Suite à un premier voyage en Chine en 2006, vous tombez sous le charme et y retournez maintes et maintes fois pendant plusieurs années. Pourquoi cette « obsession » pour la Chine et ses habitants ?
C’est tellement grand, la Chine ! Je ne pouvais décemment pas me dire que j’avais voyagé dans ce pays en y allant qu’une seule fois. Je ne suis ni sous le charme ni obsédé mais plutôt stupéfait, fasciné. On peut être fasciné par des choses morbides ou déplaisantes aussi…
Vous travaillez avec des supports et des matériaux trouvés sur place, vos carnets sont de véritables œuvres d’art à part entière. Pourquoi ce choix artistique ?

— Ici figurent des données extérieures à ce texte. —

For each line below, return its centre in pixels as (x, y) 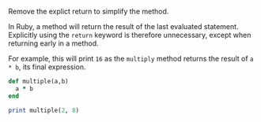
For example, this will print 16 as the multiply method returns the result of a (131, 59)
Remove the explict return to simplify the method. (89, 11)
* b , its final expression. (47, 67)
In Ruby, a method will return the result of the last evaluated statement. (123, 26)
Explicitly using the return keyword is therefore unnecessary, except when (130, 35)
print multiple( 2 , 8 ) (44, 110)
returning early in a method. (53, 43)
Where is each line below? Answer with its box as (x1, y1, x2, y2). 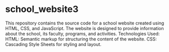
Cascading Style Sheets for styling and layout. (5, 41, 102, 47)
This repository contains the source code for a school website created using (5, 20, 164, 26)
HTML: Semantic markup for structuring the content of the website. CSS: (5, 36, 157, 42)
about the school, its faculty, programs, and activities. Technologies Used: (5, 30, 160, 36)
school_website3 (5, 3, 79, 15)
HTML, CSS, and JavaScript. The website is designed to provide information (5, 25, 164, 31)
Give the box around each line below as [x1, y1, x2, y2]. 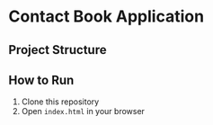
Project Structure [8, 42, 107, 58]
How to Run [8, 72, 75, 87]
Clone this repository [21, 96, 100, 107]
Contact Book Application [8, 6, 204, 27]
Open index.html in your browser [21, 106, 146, 117]
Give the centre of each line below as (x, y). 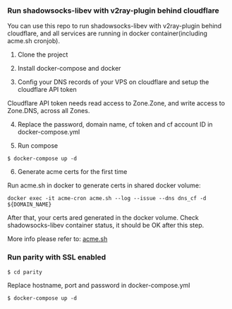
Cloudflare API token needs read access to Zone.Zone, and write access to (116, 103)
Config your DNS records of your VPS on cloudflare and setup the (113, 82)
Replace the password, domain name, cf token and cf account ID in (115, 124)
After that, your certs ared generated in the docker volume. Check (103, 218)
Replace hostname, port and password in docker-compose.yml (99, 285)
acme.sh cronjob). (33, 41)
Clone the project (43, 54)
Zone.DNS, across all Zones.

Comme vous exagérez ! Les choses s’imposent d’elles-mêmes, ce n’est pas un choix. Si voyager c’est découvrir, alors le carnet de voyage doit aussi être un espace de découverte, d’expérimentation, de liberté. J’aime qu’il soit le reflet du pays tant sur le fond que dans la forme. L’idée d’avoir le même crayon et le même papier pour mes prochains voyages me déprime par avance.
Vous voyagez et réalisez des carnets depuis de nombreuses années, pourtant, vous n’avez franchi le pas de la publication par un éditeur que depuis peu. Pourquoi ?
Parce que le carnet de voyage original et le carnet édité sont deux choses très différentes ! Le premier est imparfait, sensuel, unique, à l’image du voyage. Le second est calibré, sans erreurs, il appartient à chaîne du livre, à son industrie. Je ne veux pas réaliser le premier en pensant au second, c’est donc à l’éditeur de franchir le pas et de croire que ça en vaut la peine. Après c’est une chance et un plaisir d’en rencontrer un sérieux qui a de bonnes idées pour faire progresser l’auteur et lui faire rencontrer un public plus large.
L’ouvrage et les carnets que vous présentez traitent de la mégapole de Shanghai, où vous vous êtes rendu trois fois. Quels sont pour vous les avantages et les inconvénients d’une telle cité en tant que voyageur ?
Il n’y a pas d’avantages ou d’inconvénients dans un voyage. On doit, quelle que soit la destination, y trouver de l’intérêt et accepter les galères avec philosophie sinon on ne repart pas ou l’on ne choisit plus que des destinations « plage-soleil-cocktail ». Je ne fais pas de différence entre la ville et la campagne. Chacune est un formidable « terrain de jeu ». Je dirais seulement, et c’est un lieu commun, qu’on se sent plus seul en marchant dans les grandes villes que dans les vallées perdues.
Vous nous avez confié en avoir terminé avec la Chine, vous pensez avoir fait le tour de la question ? Ou est-ce une lassitude ? Quels sont vos projets actuels ?
On ne fait jamais le tour de la question ! Par contre, au bout d’un moment, je risque d’être pris pour un spécialiste, ce que je ne suis pas. Et puis, je le répète, voyager, c’est perdre ses repères et non en créer de nouveaux, or à chaque voyage en Chine, j’étais de moins en moins surpris, je prenais des habitudes faciles, ce qui est un vilain défaut. J’espère continuer en Asie… j’aimerais aussi aller voir la seconde source du Nil après celle du Lac Victoria en février dernier.